After all this time, i am getting my own apartment. I have never totally lived on my own. I am only in my 20's but I have already been married and divorced. (Yeh I was married young). So I lived with my parents. Then I got married. And then I lived with a roomate.

I am nervous about living alone because of how bad I get at time.s. But I am also very excited!

Sunday, August 14, 2005

Not Your Ordinary Migraines

Well,

If you have been reading my posts, you will know that I am a migraine sufferer. Living with intractable migraines is no fun. My migraines are often not your ordinary migraines. But then again, I do not know if there is such a thing.

Migraines are to last from 4-72 hours. They say if your migraine lasts for more than 72 hours, you are at an increased risk for stroke. Yet for many of us who suffer chronic migraines, we can go days, weeks or even months with a migraine of different intensity levels.
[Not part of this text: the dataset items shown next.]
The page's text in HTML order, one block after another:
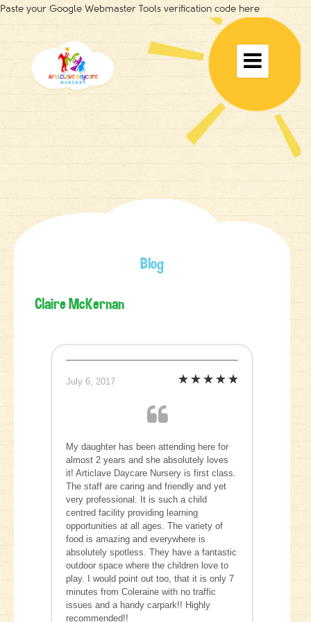
Paste your Google Webmaster Tools verification code here
Toggle

Blog
Claire McKernan
July 6, 2017
My daughter has been attending here for
almost 2 years and she absolutely loves
it! Articlave Daycare Nursery is first class.
The staff are caring and friendly and yet
very professional. It is such a child
centred facility providing learning
opportunities at all ages. The variety of
food is amazing and everywhere is
absolutely spotless. They have a fantastic
outdoor space where the children love to
play. I would point out too, that it is only 7
minutes from Coleraine with no traffic
issues and a handy carpark!! Highly
recommended!!

For many a migraine is something like this: severe head pain that is often one sided, perhaps dizziness, often light and sound sensitivity and vomiting. For some a migraine is a montly occurance or less. For others of us it is a weekly, several times a week or even at times a daily occurance.
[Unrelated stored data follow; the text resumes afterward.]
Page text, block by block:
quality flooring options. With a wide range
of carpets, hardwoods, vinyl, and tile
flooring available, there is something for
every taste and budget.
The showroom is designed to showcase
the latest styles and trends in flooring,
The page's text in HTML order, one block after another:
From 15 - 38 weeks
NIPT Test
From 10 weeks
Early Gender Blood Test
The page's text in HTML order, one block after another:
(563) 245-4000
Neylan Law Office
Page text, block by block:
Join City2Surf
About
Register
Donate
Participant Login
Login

Some symptoms of stroke include numbness in the face, arms or legs (most often on one side of the body, slurred speech or difficulty speaking, acting confused or incoherant, difficulty seeing, loss of balance or coordination. And yet for some migraine suffers such as myself these are common migraine symptoms for us.

During a severe attack, I often become confused or disoriented. The worse thing that ever happened to me was driving home from work with a migraine. This was before I began working from home. I was drving and all the sudden i "awoke" to realize I was in the middle of an intersection with cars coming at me. Everything worked out ok, but it was scary.

I often experience severely blurred and foggy vision and even sometimes I cannot see out of one of my eyes or have tunnel vision. There are often times when my hand or foot is numb or I become weak on one side of my body. But for me this is part of my migraines.